- _Try it_:
Your answer must be the full listing below, repeated exactly, with no pictures in it.

- _Exercise data_:
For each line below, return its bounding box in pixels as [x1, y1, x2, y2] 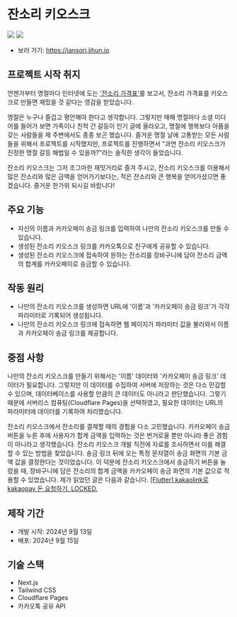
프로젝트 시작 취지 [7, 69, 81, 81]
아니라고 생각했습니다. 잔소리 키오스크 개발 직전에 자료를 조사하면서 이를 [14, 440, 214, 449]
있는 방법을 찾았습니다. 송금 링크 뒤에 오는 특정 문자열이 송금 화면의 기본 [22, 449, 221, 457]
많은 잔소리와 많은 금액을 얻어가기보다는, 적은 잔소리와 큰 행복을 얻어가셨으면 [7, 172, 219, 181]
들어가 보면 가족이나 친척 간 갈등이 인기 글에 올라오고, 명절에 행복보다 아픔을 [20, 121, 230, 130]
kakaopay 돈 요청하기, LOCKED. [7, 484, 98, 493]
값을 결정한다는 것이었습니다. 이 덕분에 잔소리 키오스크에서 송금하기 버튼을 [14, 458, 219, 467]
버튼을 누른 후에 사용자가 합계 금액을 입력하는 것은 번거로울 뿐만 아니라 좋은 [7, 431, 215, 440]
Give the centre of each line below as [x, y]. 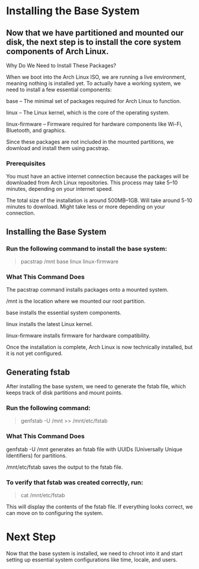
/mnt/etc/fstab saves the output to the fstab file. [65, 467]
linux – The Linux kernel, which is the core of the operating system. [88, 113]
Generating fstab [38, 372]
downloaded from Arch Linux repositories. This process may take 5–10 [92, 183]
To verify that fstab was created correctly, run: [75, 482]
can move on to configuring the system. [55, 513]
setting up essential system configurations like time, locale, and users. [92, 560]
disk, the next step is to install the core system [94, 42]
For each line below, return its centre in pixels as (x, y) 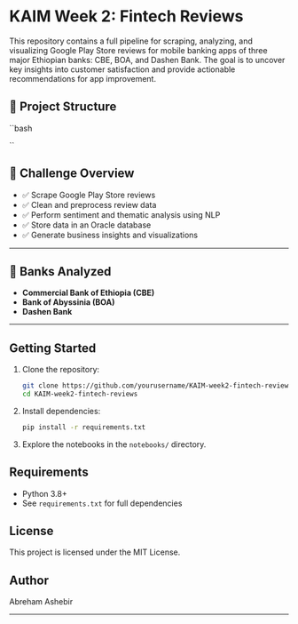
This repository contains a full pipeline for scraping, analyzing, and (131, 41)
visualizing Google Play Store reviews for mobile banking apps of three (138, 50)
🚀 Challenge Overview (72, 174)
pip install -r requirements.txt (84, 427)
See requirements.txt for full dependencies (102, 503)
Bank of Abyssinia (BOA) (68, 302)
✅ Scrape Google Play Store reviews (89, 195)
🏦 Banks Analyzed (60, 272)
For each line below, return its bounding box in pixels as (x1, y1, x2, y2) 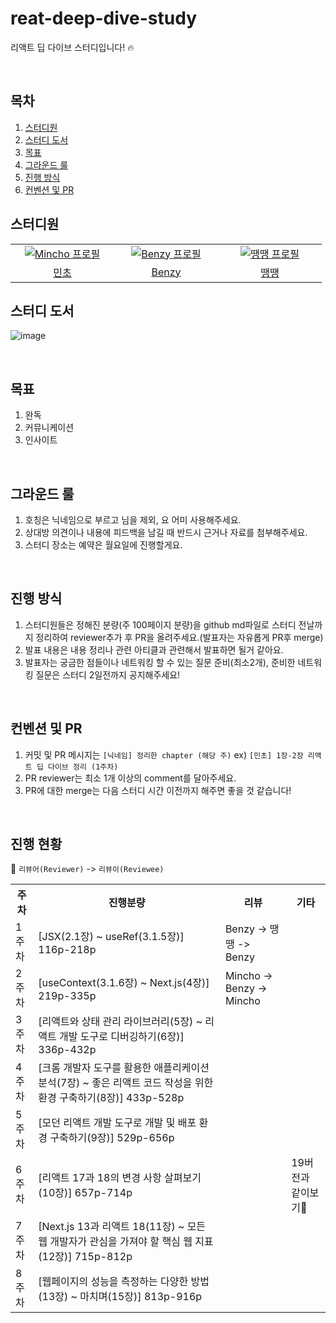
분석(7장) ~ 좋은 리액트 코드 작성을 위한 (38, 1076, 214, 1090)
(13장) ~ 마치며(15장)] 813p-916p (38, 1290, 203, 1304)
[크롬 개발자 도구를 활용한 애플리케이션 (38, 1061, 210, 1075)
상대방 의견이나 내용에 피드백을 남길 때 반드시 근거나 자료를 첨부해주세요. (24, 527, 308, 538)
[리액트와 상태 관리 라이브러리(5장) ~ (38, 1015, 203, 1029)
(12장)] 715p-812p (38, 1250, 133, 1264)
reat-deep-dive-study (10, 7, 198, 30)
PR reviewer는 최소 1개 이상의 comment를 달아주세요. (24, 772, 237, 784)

- _Task response_:
For each line below, return its bounding box in pixels as [x1, y1, x2, y2] 
프로젝트 시작 취지 [7, 69, 81, 81]
아니라고 생각했습니다. 잔소리 키오스크 개발 직전에 자료를 조사하면서 이를 [14, 440, 214, 449]
있는 방법을 찾았습니다. 송금 링크 뒤에 오는 특정 문자열이 송금 화면의 기본 [22, 449, 221, 457]
많은 잔소리와 많은 금액을 얻어가기보다는, 적은 잔소리와 큰 행복을 얻어가셨으면 [7, 172, 219, 181]
들어가 보면 가족이나 친척 간 갈등이 인기 글에 올라오고, 명절에 행복보다 아픔을 [20, 121, 230, 130]
kakaopay 돈 요청하기, LOCKED. [7, 484, 98, 493]
값을 결정한다는 것이었습니다. 이 덕분에 잔소리 키오스크에서 송금하기 버튼을 [14, 458, 219, 467]
버튼을 누른 후에 사용자가 합계 금액을 입력하는 것은 번거로울 뿐만 아니라 좋은 [7, 431, 215, 440]
Give the centre of each line below as [x, y]. 
/mnt/etc/fstab saves the output to the fstab file. [65, 467]
linux – The Linux kernel, which is the core of the operating system. [88, 113]
Generating fstab [38, 372]
downloaded from Arch Linux repositories. This process may take 5–10 [92, 183]
To verify that fstab was created correctly, run: [75, 482]
can move on to configuring the system. [55, 513]
setting up essential system configurations like time, locale, and users. [92, 560]
disk, the next step is to install the core system [94, 42]
For each line below, return its centre in pixels as (x, y) 
This repository contains a full pipeline for scraping, analyzing, and (131, 41)
visualizing Google Play Store reviews for mobile banking apps of three (138, 50)
🚀 Challenge Overview (72, 174)
pip install -r requirements.txt (84, 427)
See requirements.txt for full dependencies (102, 503)
Bank of Abyssinia (BOA) (68, 302)
✅ Scrape Google Play Store reviews (89, 195)
🏦 Banks Analyzed (60, 272)
For each line below, return its bounding box in pixels as (x1, y1, x2, y2) 
분석(7장) ~ 좋은 리액트 코드 작성을 위한 (38, 1076, 214, 1090)
(13장) ~ 마치며(15장)] 813p-916p (38, 1290, 203, 1304)
[크롬 개발자 도구를 활용한 애플리케이션 (38, 1061, 210, 1075)
상대방 의견이나 내용에 피드백을 남길 때 반드시 근거나 자료를 첨부해주세요. (24, 527, 308, 538)
[리액트와 상태 관리 라이브러리(5장) ~ (38, 1015, 203, 1029)
(12장)] 715p-812p (38, 1250, 133, 1264)
reat-deep-dive-study (10, 7, 198, 30)
PR reviewer는 최소 1개 이상의 comment를 달아주세요. (24, 772, 237, 784)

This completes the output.